Alpine A310 : The Difficult Second Album

Succeeding a car as legendary as the Alpine A110 was no easy task. Lacking sufficient financial resources, the A310 struggled to establish itself despite its obvious qualities.

At the end of the 1960s, Jean Rédelé, the founder of Alpine, was considering the future of his company. Although the A110 sold well and its sporting career was brilliant, it was nevertheless too radical for many lovers of cars with character.

Using the Porsche 911 as an example, he decided to start work on a new, more 'grand touring' model. With a 2+2 seat configuration, it was to be much more motorable and comfortable.

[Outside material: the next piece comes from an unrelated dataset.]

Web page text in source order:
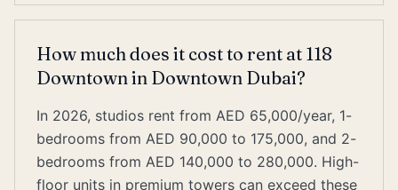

The A310 prototype was finally presented to the public at the 1971 Geneva Motor Show. Finished by Marcello Gandini, the car was dynamic, with taut lines and louvres covering the rear window. Its wide under-window lights are undoubtedly its most striking stylistic signature.

To power the newcomer, Alpine once again drew on Renault's engine pool. It has chosen the engine from the R16 TS, a 4-cylinder 1.6 developing 125 bhp.

Launched too quickly

Unfortunately, times were difficult for Alpine, which was in financial difficulties. The A310 was marketed far too early and the first customers found major problems with reliability and general fit and finish.

In 1973, Renault became the majority shareholder in the company and the fuel-injected engine of the 17 appeared under the bonnet of the A310. An economical carburettor version also appeared in the catalogue. It wasn't until three years later that the real evolution came with the adoption of the V6 PRV (Peugeot-Renault-Volvo) engine, which really changed the game.

More noble than the 4-cylinder, it gave the A310 the panache it had sorely lacked until then. With a displacement of 2.7 litres, it developed 150 bhp, enough power to take the car to 220 km/h. The extra 150 kg it gained over the rear wheels gave it a similar tail-happy handling feel as a contemporary Porsche 911. It received the same rear suspension as the Renault Turbo 5 in 1980, which further sharpened up the way the A310 drove. Its interior, until now unworthy of a sports car, had also finally been redesigned.

Corrected too late

This second phase of the A310 was distinguished by its wider wheels, redesigned fascias and the Renault-Alpine badge, which replaced Alpine-Renault. A Pack GT version was also launched, with wide wings and a rear spoiler.

In addition, customers could opt for a 'Boulogne' pack, which boosted power to 193bhp. In 1985, the GTA V6 replaced the A310: 9,276 examples were produced, ¾ of them equipped with the V6.

Rising values

Adored by a large community of fans, Alpine cars are all highly sought-after, and the A310 saw its value soar a few years ago. Unsurprisingly, the V6s with Renault running gear are the most sought-after and can be expected to fetch around €25,000 to €30,000 in good condition.

Most parts are remanufactured, and there are many specialists in France. Alpine cars are very much handcrafted, but they often need to be made reliable if they are to run smoothly. Once overshadowed by the impressive A110, the A310 has found its own niche of enthusiasts across Europe.